Verve AI Interview Copilot also runs mock interviews on the full sequence: problem definition, brute force walkthrough, Kadane's derivation, dry run, follow-ups. You can rehearse the 60-second opening, get interrupted mid-explanation, and practice recovering — which is the actual skill the interview is testing. It stays invisible while you work through the problem, so the session feels like a real interview rather than a practice tool with training wheels.

FAQ

Q: How do I explain maximum subarray clearly and confidently in an interview?

Start with the problem definition before touching code: name the input, define what "contiguous" means, state the output, and give a concrete example with the expected answer. That 45-second opening signals to the interviewer that you're reasoning about the problem, not reciting a memorized solution. Then say you'll start with brute force and build toward the efficient answer.

Q: How do I derive Kadane's algorithm from the brute-force approach?

The brute-force inner loop is just "keep adding to the same running sum from a fixed starting index." Once you see that, you can ask: do I need to restart the outer loop every time, or can I carry the running sum forward? If the running sum is positive, carrying it forward helps future elements. If it's negative, starting fresh from the current element is always better. That decision — extend or restart — is the entire recurrence behind Kadane's algorithm.

Q: Why do we reset the running sum when it becomes worse than starting fresh?

Because a negative prefix strictly reduces the contribution of every element that follows it. The recurrence is `current_sum = max(nums[i], current_sum + nums[i])`. When current_sum is negative, `nums[i]` alone is larger than `current_sum + nums[i]`, so the math tells you to reset. It's not a heuristic — it's the direct consequence of the recurrence.

Q: How do I handle an array where every number is negative?

Initialize best_sum to the first element of the array, not to zero. In an all-negative array, the correct answer is the least-negative single element — zero is not achievable from any contiguous subarray. If you initialize to zero, you return a wrong answer. The algorithm otherwise runs identically; you'll just reset at nearly every step.

Q: How can I walk through a dry run on the standard example without getting lost?

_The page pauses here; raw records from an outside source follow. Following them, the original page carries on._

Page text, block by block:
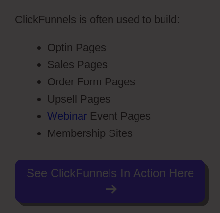
ClickFunnels is often used to build:
Optin Pages
Sales Pages
Order Form Pages
Upsell Pages
Webinar Event Pages
Membership Sites
See ClickFunnels In Action Here
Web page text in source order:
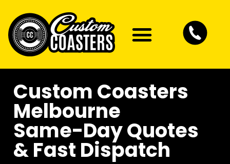
Custom Coasters
Melbourne
Same-Day Quotes
& Fast Dispatch
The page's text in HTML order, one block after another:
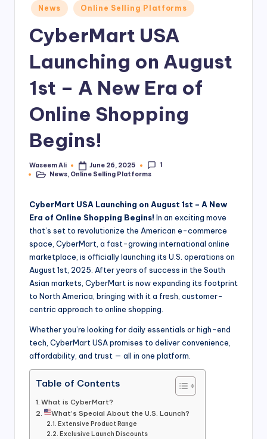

Track two columns: current_sum and best_sum. At each index, apply the recurrence to update current_sum, then check whether it beats best_sum. Narrate the decision out loud — "at index 3, current_sum went negative so I reset to 4" — rather than just writing numbers. The narration is what the interviewer is actually listening for.

Q: What should I say if the interviewer asks for the time and space complexity and why?

O(n) time because you make exactly one pass through the array. O(1) space because you're tracking only two variables — current_sum and best_sum — regardless of input size. The "why" matters: you're not storing any intermediate subarrays or auxiliary data structures. The constant space is a direct consequence of the recurrence needing only the previous step's result.

Q: How do I return the actual subarray boundaries instead of only the sum?

Track three additional variables: a candidate start index (updated whenever you reset), and confirmed start and end indices (updated whenever you find a new best_sum). The algorithm stays O(n) with O(1) space — you're just doing a few extra assignments per step. Frame it to the interviewer as bookkeeping on top of the same logic, not a new algorithm.

The Script Is in Your Pocket Now

The pressure of a maximum subarray interview question isn't the algorithm — it's the moment right before you start writing, when you have to say something coherent to a person who is watching you think. That moment is what this guide has been building toward. You now have a 60-second opening that defines the problem cleanly, a derivation that shows you understand why Kadane's algorithm works rather than just that it does, a step-by-step dry run you can trace without losing the thread, and a tight follow-up script that covers initialization, complexity, and index tracking without getting flustered.

Rehearse the 60-second explanation once before your next interview — not ten times. One deliberate pass out loud, narrating the decision at each index, is worth more than ten silent re-reads of this page.